Problem requirements
Print the lines exactly. Start at the first line of the material below, end with the line that contains "amenable ... [8, 199, 87, 220]", and skip all pictures.

Given data
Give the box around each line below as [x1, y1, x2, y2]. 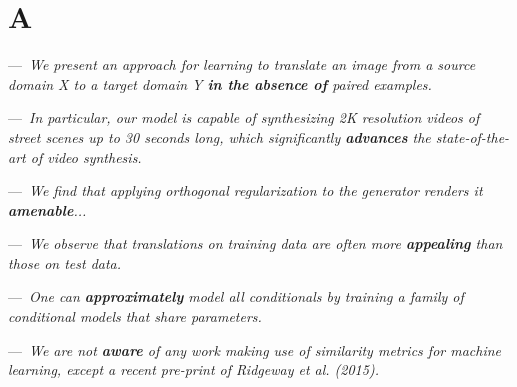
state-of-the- [435, 126, 510, 147]
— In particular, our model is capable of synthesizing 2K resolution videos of [8, 107, 480, 128]
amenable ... [8, 199, 87, 220]
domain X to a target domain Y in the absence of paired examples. [8, 73, 432, 94]
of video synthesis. [30, 146, 142, 167]
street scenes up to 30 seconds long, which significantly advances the [8, 126, 431, 147]
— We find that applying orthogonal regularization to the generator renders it [8, 180, 483, 201]
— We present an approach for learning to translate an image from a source [8, 54, 476, 75]
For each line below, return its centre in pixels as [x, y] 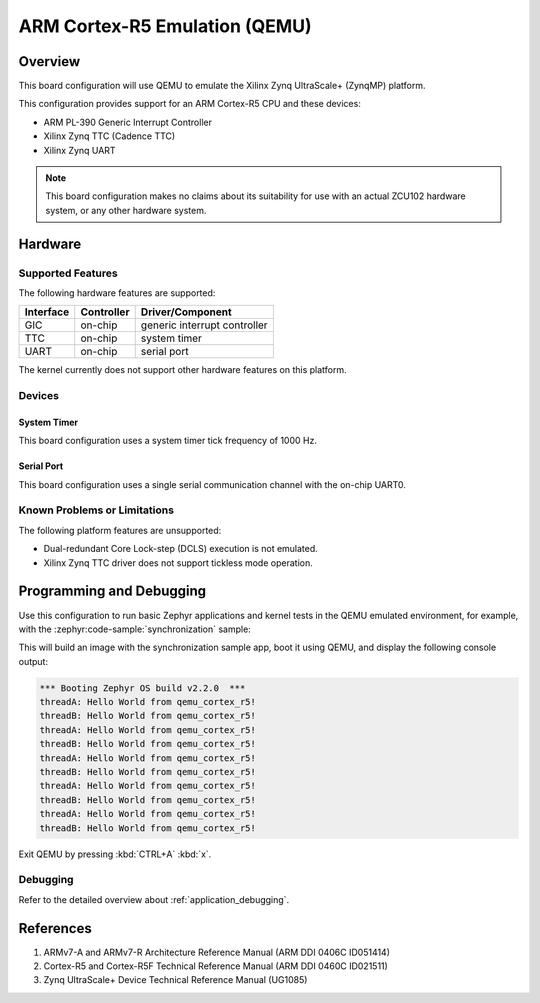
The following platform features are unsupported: [120, 530]
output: [33, 661]
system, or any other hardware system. [126, 210]
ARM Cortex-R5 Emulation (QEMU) [165, 26]
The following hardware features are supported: [117, 292]
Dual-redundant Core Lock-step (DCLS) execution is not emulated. [181, 549]
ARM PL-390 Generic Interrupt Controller [127, 122]
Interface [47, 312]
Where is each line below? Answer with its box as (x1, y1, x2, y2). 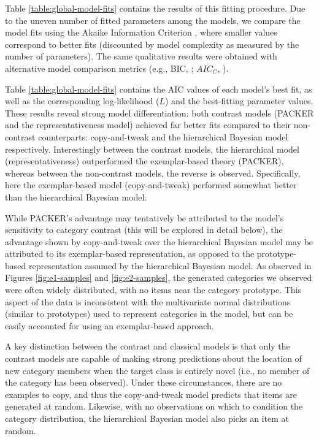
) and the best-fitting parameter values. (165, 94, 313, 107)
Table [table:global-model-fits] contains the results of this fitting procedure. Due (5, 2, 306, 14)
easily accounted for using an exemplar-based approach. (5, 319, 214, 332)
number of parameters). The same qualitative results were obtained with (5, 50, 277, 63)
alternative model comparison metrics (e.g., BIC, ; (5, 61, 194, 74)
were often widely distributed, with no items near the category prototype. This (5, 283, 302, 296)
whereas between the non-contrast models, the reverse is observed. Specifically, (5, 166, 301, 179)
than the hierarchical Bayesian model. (5, 190, 147, 203)

Your solution
Give the box around each line below as [x1, y1, x2, y2]. 
state-of-the- [435, 126, 510, 147]
— In particular, our model is capable of synthesizing 2K resolution videos of [8, 107, 480, 128]
amenable ... [8, 199, 87, 220]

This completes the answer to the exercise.